Sure, the networks can now transmit both SD and HDTV but there is little that is true HD - and most HD is merely simulcast with the SD programs anyway. Believe it or not, a lot of the do-called “HD” programming is itself up-scaled from SD, which means that it might fill a large screen but quality-wise, it’s no better than the SD program.

We’ll explain the important difference between HD and true HD (or more correctly Full HD) shortly.

However, on the reception side, there have been considerable developments. Over the last few years, a large proportion of the population has upgraded their TV sets to large-screen LCD or plasma HD sets. Many people have also purchased Blu-Ray players which are recorded at the ‘Full HD’ standard. When connected to a display with an HDMI or component video cable, many large-screen TVs and projectors will display the image at this quality.

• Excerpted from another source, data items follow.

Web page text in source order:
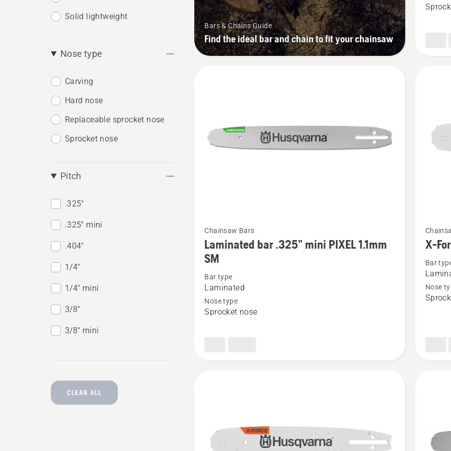
Solid lightweight
Nose type
Carving
Hard nose
Replaceable sprocket nose
Sprocket nose
Pitch
.325"
.325" mini
.404"
1/4"
1/4" mini
3/8"
3/8" mini
CLEAR ALL
Bars & Chains Guide
Find the ideal bar and chain to fit your chainsaw
1/4”
more
details
about
Laminated
.325”
Chainsaw Bars
Laminated bar .325” mini PIXEL 1.1mm
SM
Bar type
Laminated
Nose type
Sprocket nose
more
details
about
Force
X-
Bar
Nose
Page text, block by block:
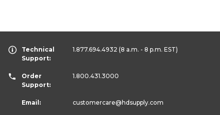
Technical
Support:
1.877.694.4932 (8 a.m. - 8 p.m. EST)
Order
Support:
1.800.431.3000
Email: customercare@hdsupply.com
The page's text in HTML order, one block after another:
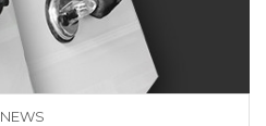
NEWS
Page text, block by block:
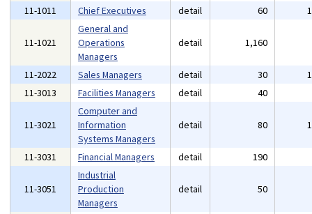
11-1011
Chief Executives detail 60
11-1021
General and
Operations
Managers
detail 1,160
11-2022 Sales Managers detail 30
11-3013
Facilities Managers detail 40
11-3021
Computer and
Information
Systems Managers
detail 80
11-3031 Financial Managers detail 190
11-3051
Industrial
Production
Managers
detail 50
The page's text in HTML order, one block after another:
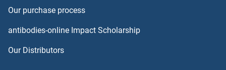
Our purchase process
antibodies-online Impact Scholarship
Our Distributors
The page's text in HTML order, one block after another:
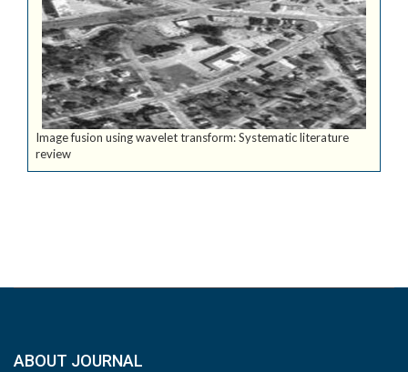
Image fusion using wavelet transform: Systematic literature
review
ABOUT JOURNAL
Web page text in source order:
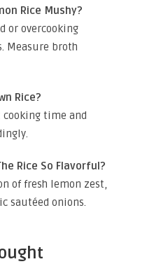
Rice Mushy?
or overcooking
Measure broth
Rice?
cooking time and
Rice So Flavorful?
of fresh lemon zest,
sautéed onions.
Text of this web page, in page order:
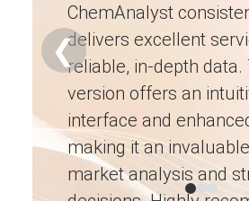
Molybdenum Prices in North America
In USA, the Molybdenum Price
quarter-over-quarter, driven by
The average Molybdenum price
approximately USD 54099.33/MT
monthly gains across import
ChemAnalyst
delivers excellent
reliable, in-depth data.
version offers an
interface and
making it an
market analysis and
❮
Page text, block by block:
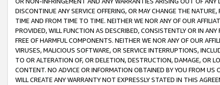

But free-to-air broadcasters and Pay-TV operators do not transmit signals at the ‘Full HD’ standard.

Freeview

We’ve also been “blessed” with a raft of “new” digital TV programming under the “Freeview” banner but as viewers well know, that hasn’t meant much in the way of new programs.

In fact, during 2009 TV channels were forced to change their advertising which claimed Freeview offered a whole lot more than it delivered.

With only a few exceptions, most new Freeview channels are simply copies of existing channels.